The connection and engagement with community experts to exchange findings and experiences served as a key driver of this summit and the discussion and questions raised from all of the presentations was a true bright spot. The summit ultimately embodied the spirit of the Library’s goal of “We Will Connect: Drive momentum in our communities.” As such, the connection and engagement with community experts to share findings and experiences spurred great conversations and recommendations that all participants seemed interested in advancing including the following:
- Review Existing Tool and Resource Community: Numerous summit attendees agreed that maintaining a repository of resources and tools for fixing problematic eBook and eJournal content would be beneficial for the broader community, particularly content with rendering issues. Reviewing and adding to the COPTR Tools Grid could be a great starting point for this proposed next step.
- Consider and Implement Future Tool Improvements: As a result of the summit, improvements have been made to Apache Tika that improve core tools used for this kind of analysis. Apache Tika 2.8.0 has been implemented to include detection of PDF incremental updates as well as providing users the ability to instruct Tika to parse and extract text and metadata from incremental updates.
- Plan for Continued International Discussions on PDF Versioning for Digital Preservation Workflows: Several attendees suggested that the topic of PDF versioning could serve as focal point for a future DPC discussion as it was asked, “In which workflows does PDF version number matter?” There was considerable agreement about the need to address metadata capture on PDF-feature sets and moving beyond PDF version numbers.

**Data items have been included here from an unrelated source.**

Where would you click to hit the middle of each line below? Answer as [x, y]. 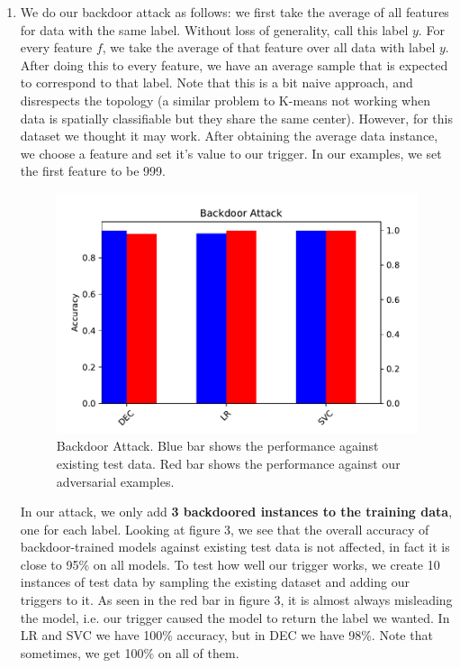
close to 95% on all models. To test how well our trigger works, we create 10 [230, 564]
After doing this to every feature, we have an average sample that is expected [234, 64]
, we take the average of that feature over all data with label [269, 47]
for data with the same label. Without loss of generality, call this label [214, 29]
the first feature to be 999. [93, 171]
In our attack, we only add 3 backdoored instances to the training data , [236, 512]
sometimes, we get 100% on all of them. [130, 652]
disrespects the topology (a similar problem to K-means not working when [225, 100]
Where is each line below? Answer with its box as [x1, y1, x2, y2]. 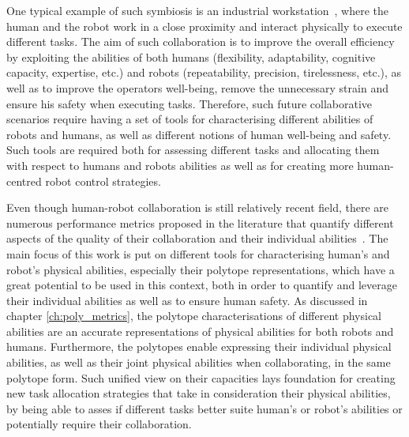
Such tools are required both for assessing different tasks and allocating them [6, 141, 380, 158]
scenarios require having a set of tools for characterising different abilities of [6, 111, 373, 127]
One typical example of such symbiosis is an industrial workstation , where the [6, 2, 389, 18]
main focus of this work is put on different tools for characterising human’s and [6, 245, 390, 262]
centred [6, 172, 42, 189]
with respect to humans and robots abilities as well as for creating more [6, 156, 354, 173]
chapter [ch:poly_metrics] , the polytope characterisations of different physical [6, 307, 381, 324]
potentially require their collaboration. [6, 416, 192, 432]

We are incredibly appreciative of all presenters and attendees and were impressed by the level of engagement and lively discussion that took place. It was a pleasure to see and hear from so many experts and professionals from various backgrounds coming together to share their knowledge and ideas. Since this summit spurred attendees to continue conversations about these issues, we hope that this will lead to continued innovative approaches to preserve these materials.